Is the Federal Reserve a Threat to Cryptocurrencies?

We all used to think that cryptocurrencies and decentralized finance were a world apart from traditional finance and the factors that affected it. Then the worst inflation in four decades hit. The US Federal Reserve raised interest rates. The stock market fell and so did crypto prices. Contrary to generally accepted beliefs, cryptocurrencies were not a hedge against inflation. Neither were they a safe haven in times of social unrest and financial distress. The prime mover in bringing on crypto winter was the US Federal Reserve. Is the Federal Reserve a threat to cryptocurrencies today?

How Fed Actions Affect Crypto Today

The crypto world has taken a break from crypto winter. Is crypto spring going to move on to crypto summer or will the Fed and higher rates send crypto back into an early winter? The answer revolves around how high interest rates will go and if higher rates will bring on a much-anticipated recession. The Fed has been more successful than many expected in bringing inflation lower without causing an immediate recession or high unemployment. Now it appears that the members of the Open Market Committee that sets interest rates is split between those who want to keep raising rates, pause for a bit, or stop raising rates altogether.

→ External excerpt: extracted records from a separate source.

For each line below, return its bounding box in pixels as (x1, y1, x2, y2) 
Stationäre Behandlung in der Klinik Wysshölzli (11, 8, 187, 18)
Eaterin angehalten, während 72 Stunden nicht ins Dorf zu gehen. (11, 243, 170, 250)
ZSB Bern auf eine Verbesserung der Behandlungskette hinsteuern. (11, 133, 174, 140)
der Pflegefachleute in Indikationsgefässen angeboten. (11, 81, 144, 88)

How the Economy Responds to Interest Rate Increases

Higher interest rates raise the cost of doing business. When rates go very high very fast companies lay off workers and put off any expenditure that they can delay. Consumers become very careful with their purchases. With fewer people with money to spend companies need to quit raising prices or even lower them. The effect is a slower economy. The extreme effect like when the Fed raised rates to 20% in 1979 is a quick and severe recession. This time around the Federal Reserve did not try to shock the economy with one massive rate increase. Rather they raised rates by a quarter or half percent per month. What they are aware of is that there is always a delay from when rates go up and the economy responds by slowing down. Their goal is to stop rate increases and let the economy keep slowing down to where inflation is no longer a problem. An issue in this regard is that the longer that even a low rate of inflation lasts, the more businesses and consumers get used to it. That, as much as a severe recession, is something the Fed really wants to avoid. And that will be the focus of arguments among Open Market Committee members as they work to promptly cure this bout of inflation without causing a recession.

Are We Looking at the Fed Causing Another Crypto Winter?

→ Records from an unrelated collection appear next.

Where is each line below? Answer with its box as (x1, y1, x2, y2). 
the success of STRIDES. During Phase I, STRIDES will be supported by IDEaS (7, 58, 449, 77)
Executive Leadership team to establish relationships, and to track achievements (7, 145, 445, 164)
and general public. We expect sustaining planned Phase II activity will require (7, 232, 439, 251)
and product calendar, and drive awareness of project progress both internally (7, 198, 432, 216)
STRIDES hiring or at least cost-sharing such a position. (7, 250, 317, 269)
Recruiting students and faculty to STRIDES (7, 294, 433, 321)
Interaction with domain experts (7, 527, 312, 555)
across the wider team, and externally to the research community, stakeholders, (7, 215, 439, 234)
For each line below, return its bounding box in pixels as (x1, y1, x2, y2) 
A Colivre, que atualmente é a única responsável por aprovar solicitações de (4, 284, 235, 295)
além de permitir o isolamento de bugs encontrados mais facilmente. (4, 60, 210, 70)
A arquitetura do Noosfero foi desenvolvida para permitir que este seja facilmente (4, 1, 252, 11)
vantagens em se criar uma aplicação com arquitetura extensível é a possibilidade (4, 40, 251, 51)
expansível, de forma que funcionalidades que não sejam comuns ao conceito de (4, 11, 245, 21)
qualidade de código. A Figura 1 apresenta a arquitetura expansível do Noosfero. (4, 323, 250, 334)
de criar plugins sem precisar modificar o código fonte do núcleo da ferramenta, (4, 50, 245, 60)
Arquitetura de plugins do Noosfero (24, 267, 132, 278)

The short answer is no. Although the last time inflation was as bad as it was at the start of 2022 was at the end of the 1970s the times are completely different. It took years for spending from the Vietnam War and new social programs to drive inflation in the 1970s. There were no constraints on production or supply chains. This time around it took a global pandemic and nearly complete shutdown of supply chains out of Asia combined to drive prices up. Then you can add the short term but massive stimulus by US Congress and two successive US presidents. Some choose to blame follow-up spending on infrastructure but this was a latecomer to the inflation picture. The point is that the principle causes of inflation have backed off. Unlike in 1979 the Fed did not go the shock and awe route of a massive rate increase. They risked letting inflation stay too high for too long but, in the end, have lowered it. They are at the point where the differences between hawks and doves in the Open Market Committee have to do with one or two more rate increases this year of three or four. And, then the issue will be when they can lower rates again. None of this is anything like the kind of persistent rate increases that drove stocks and crypto down for a year.